Lines that contain the string "graph" are the ones to list; copy all of them from the records.
The input START
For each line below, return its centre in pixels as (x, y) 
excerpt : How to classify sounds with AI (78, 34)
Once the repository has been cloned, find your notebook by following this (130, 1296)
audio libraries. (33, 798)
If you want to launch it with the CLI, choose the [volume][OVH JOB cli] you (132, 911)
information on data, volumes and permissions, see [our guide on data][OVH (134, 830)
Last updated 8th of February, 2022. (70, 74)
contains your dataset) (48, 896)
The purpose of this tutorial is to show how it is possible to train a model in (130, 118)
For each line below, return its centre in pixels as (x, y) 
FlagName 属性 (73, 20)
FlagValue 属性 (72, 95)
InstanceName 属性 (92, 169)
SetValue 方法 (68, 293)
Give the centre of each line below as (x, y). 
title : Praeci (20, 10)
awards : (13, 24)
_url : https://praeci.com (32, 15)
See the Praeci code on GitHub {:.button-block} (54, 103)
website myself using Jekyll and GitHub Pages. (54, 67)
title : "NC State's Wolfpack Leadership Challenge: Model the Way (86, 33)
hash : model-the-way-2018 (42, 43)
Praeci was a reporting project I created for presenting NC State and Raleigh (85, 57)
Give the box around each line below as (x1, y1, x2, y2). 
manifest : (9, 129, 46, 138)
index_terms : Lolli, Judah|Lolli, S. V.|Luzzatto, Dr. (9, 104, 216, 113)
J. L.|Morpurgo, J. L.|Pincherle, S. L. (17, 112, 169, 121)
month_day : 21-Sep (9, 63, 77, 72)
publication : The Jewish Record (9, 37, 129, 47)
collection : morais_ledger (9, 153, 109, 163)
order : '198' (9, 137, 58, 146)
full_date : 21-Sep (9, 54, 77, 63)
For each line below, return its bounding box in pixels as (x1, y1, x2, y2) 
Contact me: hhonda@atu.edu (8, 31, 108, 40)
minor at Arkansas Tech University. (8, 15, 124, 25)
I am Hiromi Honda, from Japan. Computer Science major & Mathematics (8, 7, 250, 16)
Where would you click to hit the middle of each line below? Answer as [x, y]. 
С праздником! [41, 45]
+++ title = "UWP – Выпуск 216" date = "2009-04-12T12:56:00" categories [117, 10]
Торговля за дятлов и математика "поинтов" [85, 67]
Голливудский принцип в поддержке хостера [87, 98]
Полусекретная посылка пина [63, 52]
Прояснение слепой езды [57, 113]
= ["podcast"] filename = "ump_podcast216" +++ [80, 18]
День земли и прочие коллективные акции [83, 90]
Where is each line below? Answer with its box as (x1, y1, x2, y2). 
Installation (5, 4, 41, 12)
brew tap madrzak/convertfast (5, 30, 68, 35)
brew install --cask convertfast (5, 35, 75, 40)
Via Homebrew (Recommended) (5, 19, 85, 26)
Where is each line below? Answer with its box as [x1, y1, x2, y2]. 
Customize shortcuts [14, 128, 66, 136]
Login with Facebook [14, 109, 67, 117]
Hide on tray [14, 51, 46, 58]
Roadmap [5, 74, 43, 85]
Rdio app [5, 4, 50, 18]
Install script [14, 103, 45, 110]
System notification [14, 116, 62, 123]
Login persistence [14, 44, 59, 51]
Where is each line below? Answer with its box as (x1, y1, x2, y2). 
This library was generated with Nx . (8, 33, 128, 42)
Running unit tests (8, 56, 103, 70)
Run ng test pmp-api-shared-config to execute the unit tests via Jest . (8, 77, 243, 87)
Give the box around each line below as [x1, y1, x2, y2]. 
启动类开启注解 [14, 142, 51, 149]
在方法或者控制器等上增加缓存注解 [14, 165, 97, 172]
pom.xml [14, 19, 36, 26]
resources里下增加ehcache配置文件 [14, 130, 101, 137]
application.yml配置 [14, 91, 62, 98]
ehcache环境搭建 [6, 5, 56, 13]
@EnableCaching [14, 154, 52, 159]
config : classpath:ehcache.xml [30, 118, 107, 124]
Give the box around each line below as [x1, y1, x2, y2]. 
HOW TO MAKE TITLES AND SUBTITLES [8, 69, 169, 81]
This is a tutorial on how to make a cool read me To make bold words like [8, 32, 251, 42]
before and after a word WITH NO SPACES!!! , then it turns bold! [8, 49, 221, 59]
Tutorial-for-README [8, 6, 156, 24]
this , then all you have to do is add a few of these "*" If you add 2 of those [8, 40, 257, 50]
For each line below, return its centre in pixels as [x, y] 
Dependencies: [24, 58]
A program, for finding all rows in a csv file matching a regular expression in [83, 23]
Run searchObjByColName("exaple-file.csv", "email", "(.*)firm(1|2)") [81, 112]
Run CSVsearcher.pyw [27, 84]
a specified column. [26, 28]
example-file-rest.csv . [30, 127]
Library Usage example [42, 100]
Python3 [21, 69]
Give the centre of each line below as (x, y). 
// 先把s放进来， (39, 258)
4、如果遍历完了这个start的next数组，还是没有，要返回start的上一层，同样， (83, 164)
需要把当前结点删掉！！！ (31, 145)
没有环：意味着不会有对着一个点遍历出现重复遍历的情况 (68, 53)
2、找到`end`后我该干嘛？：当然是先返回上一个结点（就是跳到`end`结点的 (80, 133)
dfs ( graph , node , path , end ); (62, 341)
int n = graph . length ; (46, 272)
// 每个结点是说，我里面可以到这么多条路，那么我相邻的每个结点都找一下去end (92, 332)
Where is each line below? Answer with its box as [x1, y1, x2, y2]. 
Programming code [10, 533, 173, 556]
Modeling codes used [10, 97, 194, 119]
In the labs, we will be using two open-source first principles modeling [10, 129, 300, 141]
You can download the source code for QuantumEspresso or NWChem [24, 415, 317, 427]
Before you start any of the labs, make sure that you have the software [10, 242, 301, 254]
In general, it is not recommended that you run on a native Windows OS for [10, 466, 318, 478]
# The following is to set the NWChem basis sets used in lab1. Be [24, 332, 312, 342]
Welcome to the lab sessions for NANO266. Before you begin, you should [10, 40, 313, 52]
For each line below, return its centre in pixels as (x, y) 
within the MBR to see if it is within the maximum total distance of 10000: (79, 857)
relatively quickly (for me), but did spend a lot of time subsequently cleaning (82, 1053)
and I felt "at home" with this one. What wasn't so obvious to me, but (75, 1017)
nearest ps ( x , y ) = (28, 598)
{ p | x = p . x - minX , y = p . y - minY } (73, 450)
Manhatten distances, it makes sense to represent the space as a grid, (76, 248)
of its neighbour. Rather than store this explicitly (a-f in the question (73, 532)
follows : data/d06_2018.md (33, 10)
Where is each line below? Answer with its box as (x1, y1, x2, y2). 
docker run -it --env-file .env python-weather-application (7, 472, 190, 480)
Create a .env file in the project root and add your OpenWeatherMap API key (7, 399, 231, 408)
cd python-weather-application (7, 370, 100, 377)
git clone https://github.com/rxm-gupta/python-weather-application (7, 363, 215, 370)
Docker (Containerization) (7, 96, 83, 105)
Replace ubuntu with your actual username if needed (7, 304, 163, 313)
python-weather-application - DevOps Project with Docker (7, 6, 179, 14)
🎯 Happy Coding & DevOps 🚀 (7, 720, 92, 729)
The input END
The input START
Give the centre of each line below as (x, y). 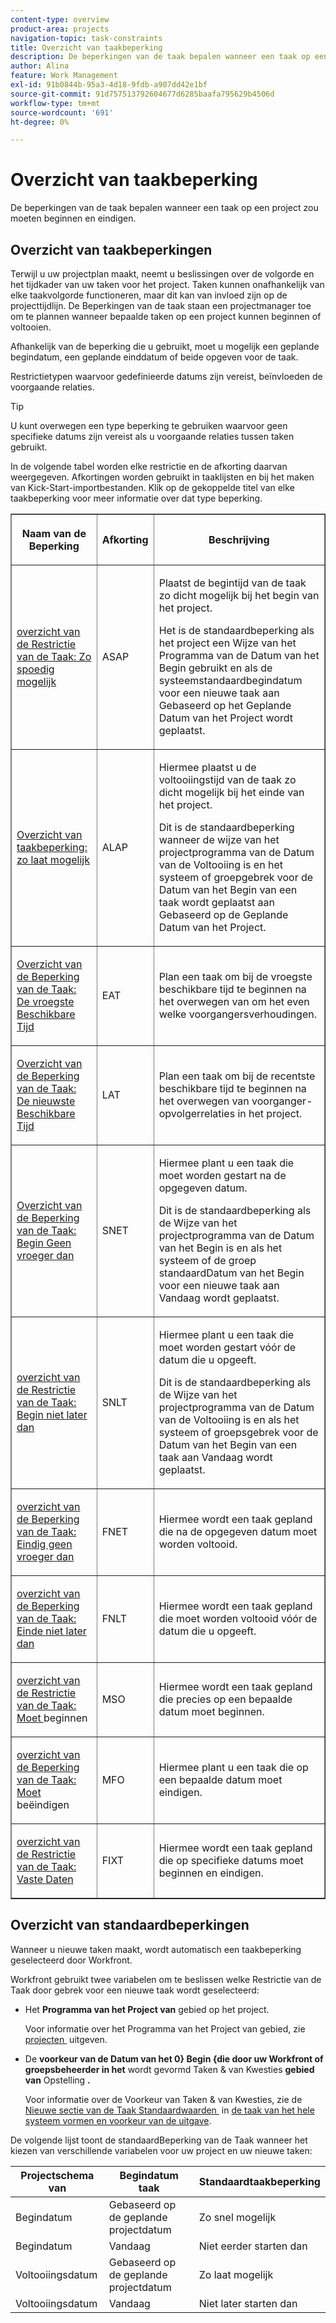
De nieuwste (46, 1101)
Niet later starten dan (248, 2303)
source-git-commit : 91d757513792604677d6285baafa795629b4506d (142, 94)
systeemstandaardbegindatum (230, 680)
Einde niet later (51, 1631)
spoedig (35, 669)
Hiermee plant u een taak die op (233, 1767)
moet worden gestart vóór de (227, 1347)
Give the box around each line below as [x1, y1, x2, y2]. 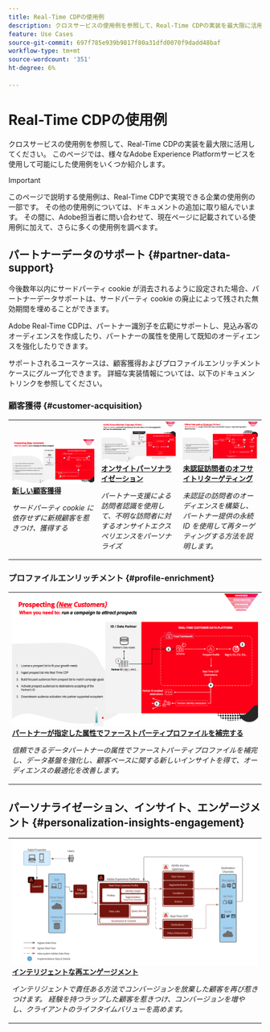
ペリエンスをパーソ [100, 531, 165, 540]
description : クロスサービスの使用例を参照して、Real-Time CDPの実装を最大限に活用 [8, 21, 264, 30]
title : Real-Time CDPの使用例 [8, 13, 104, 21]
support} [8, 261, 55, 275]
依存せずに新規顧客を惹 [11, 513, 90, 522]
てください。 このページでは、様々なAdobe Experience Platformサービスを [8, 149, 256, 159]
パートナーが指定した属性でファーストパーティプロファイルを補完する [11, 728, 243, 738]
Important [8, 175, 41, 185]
The input END
# Worked solution
dfs ( graph , node , path , end ); (62, 341)
int n = graph . length ; (46, 272)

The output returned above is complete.